The Superpower Conundrum
The Rise and Fall of Just About Everything
By Tom Engelhardt
The rise and fall of great powers and their imperial domains has been
a central fact of history for centuries. It’s been a sensible,
repeatedly validated framework for thinking about the fate of the
planet. So it’s hardly surprising, when faced with a country once
regularly labeled the “sole superpower,” “the last superpower,” or even
the global “hyperpower”
and now, curiously, called nothing whatsoever, that the “decline”
question should come up. Is the U.S. or isn’t it? Might it or might it
not now be on the downhill side of imperial greatness?
Take a slow train -- that is, any train -- anywhere in America, as I
did recently in the northeast, and then take a high-speed train anywhere
else on Earth, as I also did recently, and it’s not hard to imagine the
U.S. in decline. The greatest power in history, the “unipolar power,” can’t build a single mile of high-speed rail? Really? And its Congress is now mired in an argument about whether funds can even be raised to keep America’s highways more or less pothole-free.

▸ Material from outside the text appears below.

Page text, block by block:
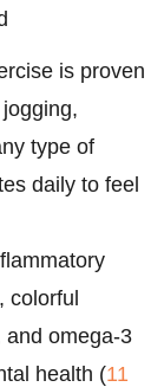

Sometimes, I imagine myself talking to my long-dead parents because I
know how such things would have astonished two people who lived through
the Great Depression, World War II, and a can-do post-war era in which
the staggering wealth and power of this country were indisputable. What
if I could tell them how the crucial infrastructure of such a
still-wealthy nation -- bridges, pipelines, roads, and the like -- is
now grossly underfunded, in an increasing state of disrepair, and beginning to crumble? That would definitely shock them.
And what would they think upon learning that, with the Soviet Union a
quarter-century in the trash bin of history, the U.S., alone in
triumph, has been incapable of applying its overwhelming military and
economic power effectively? I’m sure they would be dumbstruck to
discover that, since the moment the Soviet Union imploded, the U.S. has
been at war continuously with another country (three conflicts and
endless strife); that I was talking about, of all places, Iraq; and that
the mission there was never faintly accomplished. How improbable is
that? And what would they think if I mentioned that the other great
conflicts of the post-Cold-War era were with Afghanistan (two wars with a
decade off in-between) and the relatively small groups of non-state
actors we now call terrorists? And how would they react on discovering
that the results were: failure in Iraq, failure in Afghanistan, and the
proliferation of terror groups across much of the Greater Middle East
(including the establishment of an actual terror caliphate) and
increasing parts of Africa?
They would, I think, conclude that the U.S. was over the hill and set
on the sort of decline that, sooner or later, has been the fate of
every great power. And what if I told them that, in this new century,
not a single action of the military that U.S. presidents now call “the finest fighting force the world has ever known” has, in the end, been anything but a dismal failure?
Or that presidents, presidential candidates, and politicians in
Washington are required to insist on something no one would have had to
say in their day: that the United States is both an “exceptional” and an “indispensible” nation? Or that they would also have to endlessly thank our
troops (as would the citizenry) for... well... never success, but just
being there and getting maimed, physically or mentally, or dying while
we went about our lives? Or that those soldiers must always be referred
to as “heroes.”
In their day, when the obligation to serve in a citizens' army was a
given, none of this would have made much sense, while the endless
defensive insistence on American greatness would have stood out like a
sore thumb. Today, its repetitive presence marks the moment of doubt.
Are we really so “exceptional”? Is this country truly “indispensible” to
the rest of the planet and if so, in what way exactly? Are those troops
genuinely our heroes and if so, just what was it they did that we’re so
darn proud of?
Return my amazed parents to their graves, put all of this together,
and you have the beginnings of a description of a uniquely great power
in decline. It’s a classic vision, but one with a problem.